Tuesday, January 12, 2010

What Will the New Decade Mean for Higher Education?

As the clock struck midnight and the ball dropped in Times Square, I realized that we had passed an important decade and were entering an even more important one. The ten years from 2000-2009 brought immense change to the world: the 9/11 attack on the world trade center, the wars in Iraq and Afghanistan, the global meltdown, and an era of massive borrowing and foreclosures.

Bush gave way to Obama. China and India rose as major players on the world scene. The household phone gave way to cellular. In technology, we had social networks bloom with Twitter, Facebook, MySpace, LinkedIn, and many more. The iPhone, Google Maps, MP3 players, the Wii player, Bluetooth, BlueRay, GPS units on phones and in cars, the Kindle, and eBooks. And, of course, we had Avatar demonstrating the 3-D and simulation technology that will be commonplace in future films.

But how has education changed in the past decade? For the most part, very little. Most teaching still takes place in a classroom with a chalkboard or whiteboard. Teachers and faculty augment lectures with multimedia in their classroom, with PowerPoint presentations and some video. Software for instruction and labs has grown in many fields. Increasingly, faculty are using hybrid and online formats as a regular part of teaching. Expect this to grow even more in the coming decade.

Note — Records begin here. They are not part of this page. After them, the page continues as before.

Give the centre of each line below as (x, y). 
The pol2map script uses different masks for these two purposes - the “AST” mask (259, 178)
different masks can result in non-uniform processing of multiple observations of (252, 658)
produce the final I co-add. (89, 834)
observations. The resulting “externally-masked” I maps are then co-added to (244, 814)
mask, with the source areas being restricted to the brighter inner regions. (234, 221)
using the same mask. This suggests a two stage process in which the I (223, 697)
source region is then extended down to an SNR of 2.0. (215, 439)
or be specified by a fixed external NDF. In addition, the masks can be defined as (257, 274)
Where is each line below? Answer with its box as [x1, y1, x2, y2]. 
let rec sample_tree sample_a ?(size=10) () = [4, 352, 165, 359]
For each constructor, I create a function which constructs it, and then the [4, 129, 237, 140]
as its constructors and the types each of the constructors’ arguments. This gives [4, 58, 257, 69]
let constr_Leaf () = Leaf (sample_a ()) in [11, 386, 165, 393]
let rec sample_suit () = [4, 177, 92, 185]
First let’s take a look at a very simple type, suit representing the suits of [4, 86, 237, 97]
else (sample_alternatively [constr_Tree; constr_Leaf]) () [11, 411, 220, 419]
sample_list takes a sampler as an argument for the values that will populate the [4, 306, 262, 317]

In the next decade, more books (including textbooks) will be read online than on your lap. HD televisions will give way to 3-D TVs. Holographic displays will be used in science and simulation. Most cell phones will have HD projectors and two-way video conferencing. Cars and phones will read your email to you. And, by 2020, new developments in technology, expansion of high speed networks, and dropping prices will make video conferencing available in most K-12 and higher education classrooms.

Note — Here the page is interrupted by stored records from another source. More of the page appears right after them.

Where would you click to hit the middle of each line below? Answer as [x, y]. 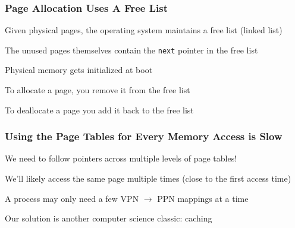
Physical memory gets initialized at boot [79, 70]
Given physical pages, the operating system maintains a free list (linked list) [144, 30]
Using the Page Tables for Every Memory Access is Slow [144, 136]
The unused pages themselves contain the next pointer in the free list [131, 50]
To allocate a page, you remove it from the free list [98, 90]
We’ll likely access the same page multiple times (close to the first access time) [148, 178]
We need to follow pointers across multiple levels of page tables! [121, 158]
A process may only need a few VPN [72, 198]
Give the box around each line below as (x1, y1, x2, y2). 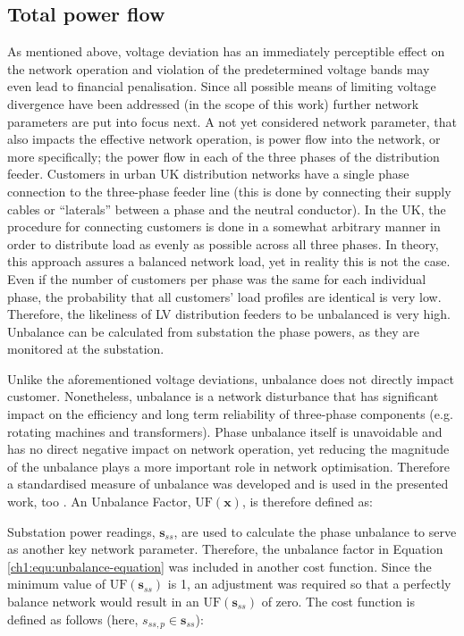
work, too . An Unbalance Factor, (7, 492, 191, 511)
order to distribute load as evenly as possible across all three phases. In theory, (7, 234, 439, 253)
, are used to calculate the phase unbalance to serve (173, 522, 457, 540)
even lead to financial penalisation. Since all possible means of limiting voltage (7, 77, 436, 96)
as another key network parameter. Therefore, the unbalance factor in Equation (7, 540, 443, 558)
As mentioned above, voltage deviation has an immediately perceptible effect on (7, 42, 445, 61)
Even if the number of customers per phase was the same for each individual (7, 269, 426, 288)
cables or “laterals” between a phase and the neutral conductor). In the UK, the (7, 199, 446, 218)
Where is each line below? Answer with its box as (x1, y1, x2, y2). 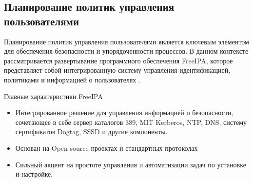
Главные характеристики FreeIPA (4, 91, 103, 101)
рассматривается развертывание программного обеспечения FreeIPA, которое (4, 55, 233, 65)
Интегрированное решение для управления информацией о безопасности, (15, 107, 234, 118)
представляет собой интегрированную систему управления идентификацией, (4, 65, 231, 75)
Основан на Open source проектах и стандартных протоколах (15, 142, 198, 153)
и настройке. (15, 169, 53, 179)
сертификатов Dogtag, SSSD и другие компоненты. (15, 126, 168, 137)
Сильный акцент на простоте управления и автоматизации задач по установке (15, 159, 246, 169)
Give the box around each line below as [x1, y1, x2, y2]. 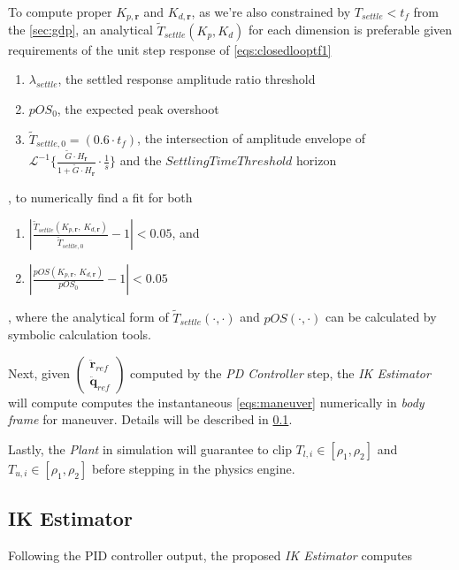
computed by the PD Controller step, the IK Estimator [130, 363, 431, 382]
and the [119, 151, 162, 170]
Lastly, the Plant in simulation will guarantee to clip [8, 439, 292, 458]
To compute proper [8, 3, 112, 20]
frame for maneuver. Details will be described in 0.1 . [8, 410, 293, 429]
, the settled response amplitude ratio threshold [57, 70, 316, 88]
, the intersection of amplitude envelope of [137, 129, 366, 148]
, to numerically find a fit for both [8, 187, 193, 206]
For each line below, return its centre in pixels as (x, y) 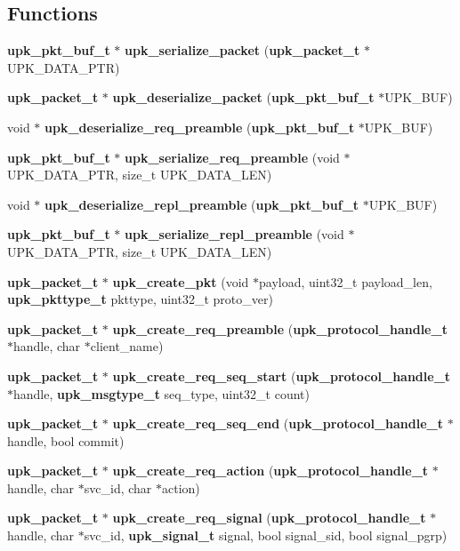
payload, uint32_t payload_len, (346, 281)
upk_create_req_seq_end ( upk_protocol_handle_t (278, 423)
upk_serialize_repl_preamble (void (234, 234)
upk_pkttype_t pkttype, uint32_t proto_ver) (140, 299)
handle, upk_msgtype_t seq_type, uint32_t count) (161, 393)
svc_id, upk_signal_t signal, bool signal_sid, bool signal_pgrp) (266, 535)
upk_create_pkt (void (181, 281)
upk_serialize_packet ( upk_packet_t (242, 50)
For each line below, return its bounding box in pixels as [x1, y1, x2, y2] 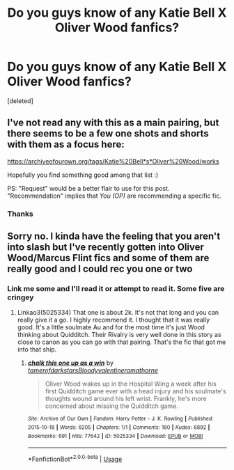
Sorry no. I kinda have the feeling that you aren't [7, 230, 221, 242]
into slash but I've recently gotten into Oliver [7, 242, 204, 253]
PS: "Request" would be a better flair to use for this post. [7, 184, 170, 192]
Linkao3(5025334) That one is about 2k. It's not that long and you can [17, 308, 219, 317]
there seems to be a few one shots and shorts [7, 127, 209, 140]
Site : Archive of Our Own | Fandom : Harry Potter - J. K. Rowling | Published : [27, 416, 214, 423]
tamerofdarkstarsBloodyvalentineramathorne [27, 366, 159, 375]
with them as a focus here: [7, 139, 125, 150]
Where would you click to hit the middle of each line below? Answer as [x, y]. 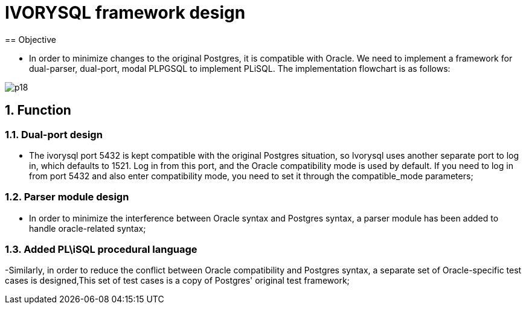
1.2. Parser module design [67, 197]
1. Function [38, 110]
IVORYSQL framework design [125, 13]
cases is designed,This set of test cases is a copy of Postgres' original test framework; [177, 281]
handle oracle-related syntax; [88, 228]
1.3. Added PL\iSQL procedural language [101, 250]
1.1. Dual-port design [54, 134]
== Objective [31, 39]
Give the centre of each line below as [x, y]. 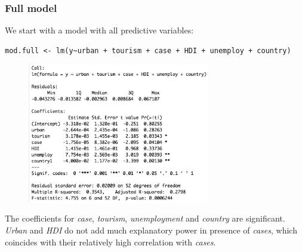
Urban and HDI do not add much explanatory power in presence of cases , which [151, 230]
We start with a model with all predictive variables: [99, 30]
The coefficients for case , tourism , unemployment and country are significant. [145, 218]
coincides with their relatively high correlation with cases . [110, 242]
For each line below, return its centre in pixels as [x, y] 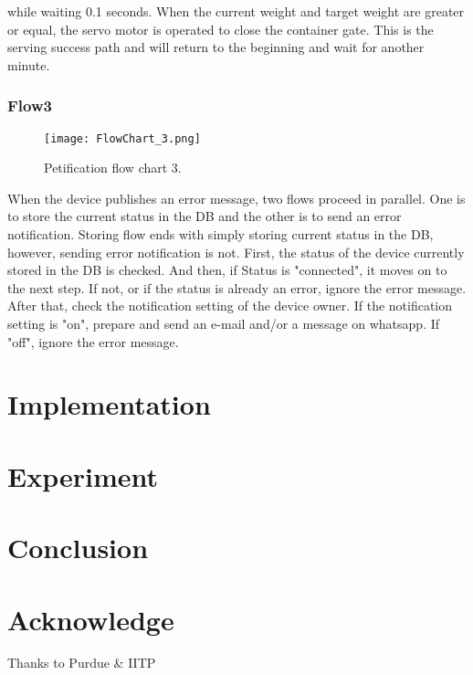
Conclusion [78, 548]
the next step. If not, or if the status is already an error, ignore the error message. [237, 287]
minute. [29, 64]
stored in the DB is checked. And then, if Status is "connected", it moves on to [227, 270]
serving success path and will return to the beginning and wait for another [216, 47]
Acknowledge [91, 619]
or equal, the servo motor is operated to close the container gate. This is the [221, 29]
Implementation [109, 404]
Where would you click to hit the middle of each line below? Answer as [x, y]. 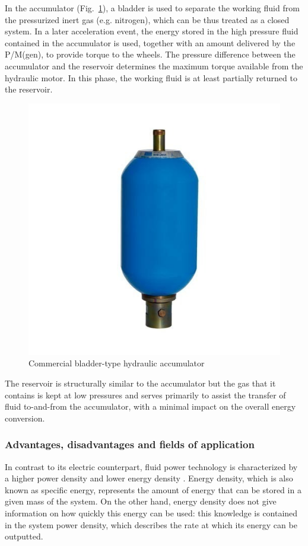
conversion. [25, 418]
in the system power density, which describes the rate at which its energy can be [151, 524]
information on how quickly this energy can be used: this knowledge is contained [151, 513]
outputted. [24, 536]
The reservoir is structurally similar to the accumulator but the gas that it [140, 383]
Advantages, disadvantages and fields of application [130, 444]
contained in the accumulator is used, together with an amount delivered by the [150, 42]
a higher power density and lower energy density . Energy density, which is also [149, 478]
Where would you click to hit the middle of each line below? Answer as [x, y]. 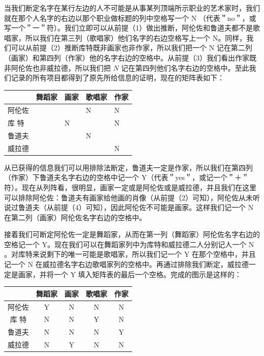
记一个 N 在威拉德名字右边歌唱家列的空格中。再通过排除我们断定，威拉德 [126, 264]
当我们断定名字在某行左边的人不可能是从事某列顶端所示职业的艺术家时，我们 [132, 8]
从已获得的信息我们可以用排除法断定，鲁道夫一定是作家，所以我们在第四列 [128, 167]
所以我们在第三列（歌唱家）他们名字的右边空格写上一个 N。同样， [136, 37]
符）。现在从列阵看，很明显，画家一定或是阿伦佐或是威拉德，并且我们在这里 [130, 187]
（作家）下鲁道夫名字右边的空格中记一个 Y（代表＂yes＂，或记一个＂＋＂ [126, 177]
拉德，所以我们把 [82, 67]
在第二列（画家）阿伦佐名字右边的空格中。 [75, 217]
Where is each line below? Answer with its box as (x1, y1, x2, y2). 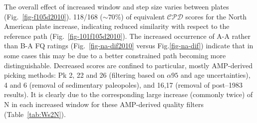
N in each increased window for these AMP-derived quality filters (4, 99, 204, 109)
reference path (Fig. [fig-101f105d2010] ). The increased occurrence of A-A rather (4, 30, 251, 41)
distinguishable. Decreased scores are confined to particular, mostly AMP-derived (4, 60, 253, 70)
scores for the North (185, 11, 247, 21)
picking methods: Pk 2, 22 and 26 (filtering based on (4, 70, 165, 80)
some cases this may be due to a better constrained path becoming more (4, 50, 226, 60)
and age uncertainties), (180, 70, 251, 80)
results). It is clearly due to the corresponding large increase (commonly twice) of (4, 89, 253, 100)

What will be the Major Trends by 2020 in Higher Education:

1. A Massive Growth in Online Education: The Sloan Foundation projects that online learning will pass face-to-face classroom instruction by 2015. The Chronicle for Higher Education projects that by 2020 as much as 60% of all college credit hours earned will be online. The learner will be able to pick from a variety of courses online to select the most convenient time or format and as needed.

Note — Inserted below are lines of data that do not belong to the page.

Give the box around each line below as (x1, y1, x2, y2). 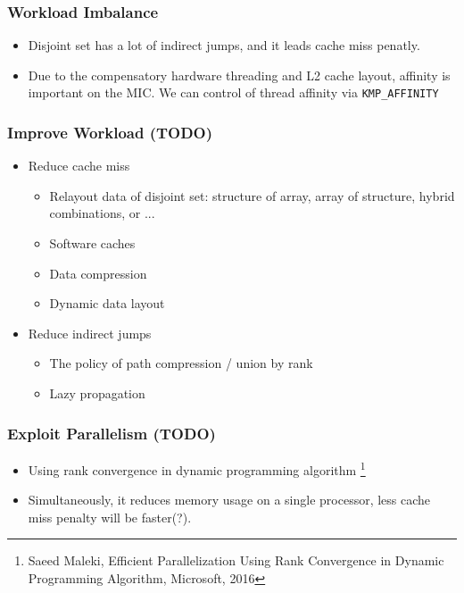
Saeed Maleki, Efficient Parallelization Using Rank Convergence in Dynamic (28, 551, 444, 570)
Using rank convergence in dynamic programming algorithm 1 (28, 457, 366, 479)
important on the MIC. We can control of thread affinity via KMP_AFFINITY (28, 83, 439, 102)
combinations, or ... (49, 204, 155, 222)
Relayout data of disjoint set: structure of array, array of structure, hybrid (49, 186, 455, 205)
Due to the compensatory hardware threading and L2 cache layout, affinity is (28, 65, 451, 84)
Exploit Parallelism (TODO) (7, 422, 216, 444)
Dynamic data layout (49, 294, 165, 313)
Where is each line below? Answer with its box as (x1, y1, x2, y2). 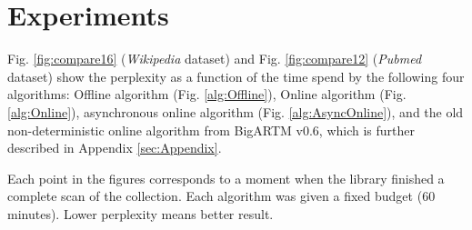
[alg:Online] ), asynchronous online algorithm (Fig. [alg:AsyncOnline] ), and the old (7, 102, 464, 121)
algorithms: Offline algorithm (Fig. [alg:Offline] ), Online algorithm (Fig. (7, 85, 407, 104)
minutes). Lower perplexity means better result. (7, 204, 274, 223)
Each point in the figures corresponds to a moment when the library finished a (7, 168, 445, 187)
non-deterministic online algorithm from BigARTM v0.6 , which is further (7, 120, 416, 139)
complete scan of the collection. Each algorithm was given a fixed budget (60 (7, 186, 436, 205)
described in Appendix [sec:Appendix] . (7, 138, 222, 157)
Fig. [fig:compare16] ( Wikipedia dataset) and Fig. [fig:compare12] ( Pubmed (7, 49, 422, 68)
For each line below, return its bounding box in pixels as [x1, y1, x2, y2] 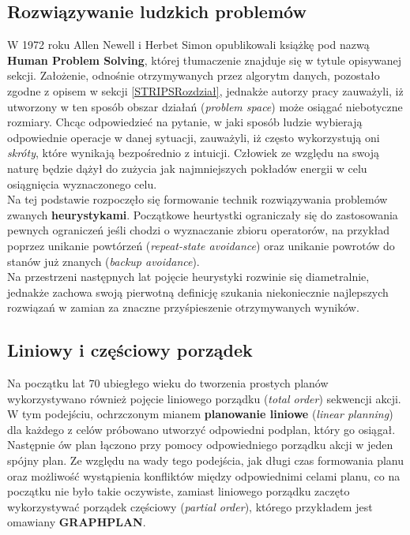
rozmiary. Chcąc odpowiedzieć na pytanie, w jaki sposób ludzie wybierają [7, 114, 363, 130]
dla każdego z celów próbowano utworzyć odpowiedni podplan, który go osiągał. [7, 421, 396, 437]
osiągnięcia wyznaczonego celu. [7, 175, 157, 192]
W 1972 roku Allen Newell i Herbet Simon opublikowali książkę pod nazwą [7, 36, 370, 53]
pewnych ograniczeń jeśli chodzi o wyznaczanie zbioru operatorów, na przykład [7, 222, 390, 238]
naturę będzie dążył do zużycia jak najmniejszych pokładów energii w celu [7, 159, 367, 176]
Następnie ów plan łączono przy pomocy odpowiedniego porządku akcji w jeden [7, 436, 393, 453]
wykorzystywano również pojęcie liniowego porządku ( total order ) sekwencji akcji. [7, 390, 401, 406]
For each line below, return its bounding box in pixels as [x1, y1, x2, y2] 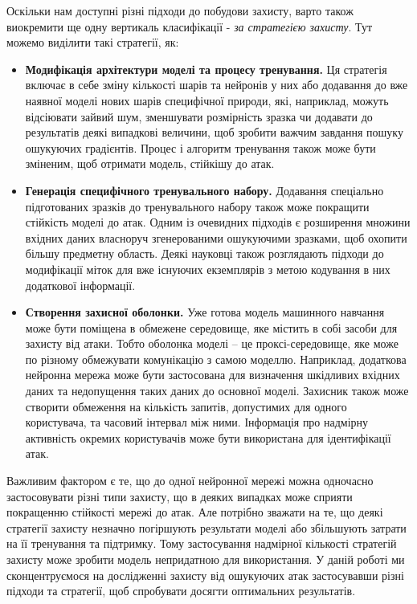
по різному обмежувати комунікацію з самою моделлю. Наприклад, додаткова [25, 350, 407, 367]
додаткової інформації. [25, 276, 136, 293]
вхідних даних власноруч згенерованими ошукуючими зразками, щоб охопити [25, 229, 407, 246]
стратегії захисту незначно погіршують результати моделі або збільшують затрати [6, 519, 407, 536]
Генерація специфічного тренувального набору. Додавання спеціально [25, 182, 384, 198]
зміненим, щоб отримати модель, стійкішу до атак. [25, 155, 275, 172]
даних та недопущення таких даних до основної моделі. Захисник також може [25, 382, 409, 399]
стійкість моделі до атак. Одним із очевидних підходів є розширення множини [25, 214, 411, 231]
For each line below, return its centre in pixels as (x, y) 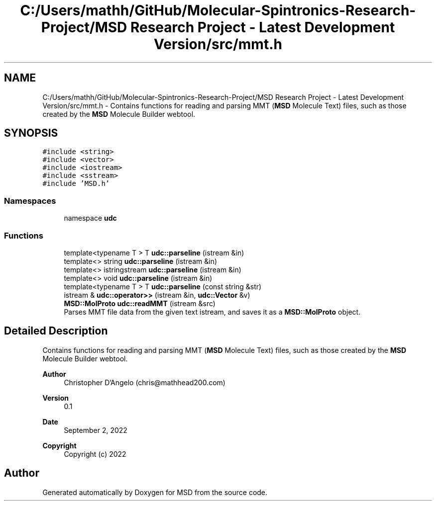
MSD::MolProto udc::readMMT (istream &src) (140, 303)
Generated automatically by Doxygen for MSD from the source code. (155, 492)
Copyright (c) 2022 (95, 454)
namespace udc (90, 218)
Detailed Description (56, 331)
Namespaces (30, 201)
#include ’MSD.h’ (76, 184)
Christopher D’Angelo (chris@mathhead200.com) (145, 382)

**By 2015, expect to see most classes and most degrees available 24/7 online to laptops, phones, and TVs.

**Several universities already offer free lectures and conferences online. Expect this to grow, with more people watching and learning.

2. Integration of Life and Learning: Education will take place less and less in the classroom. Businesses will encourage employees to take courses to upgrade skills on an as-needed basis, with many courses being received on-site. Education will become more learner-centered and learner-initiated. Life-long learning will increasingly become a reality. Students will be encouraged to use the tools of the internet, social networking, and new technologies to explore learning and to find new sources of data. But, they will also be encouraged to log-off and get engaged in the communities they live in or to visit other countries.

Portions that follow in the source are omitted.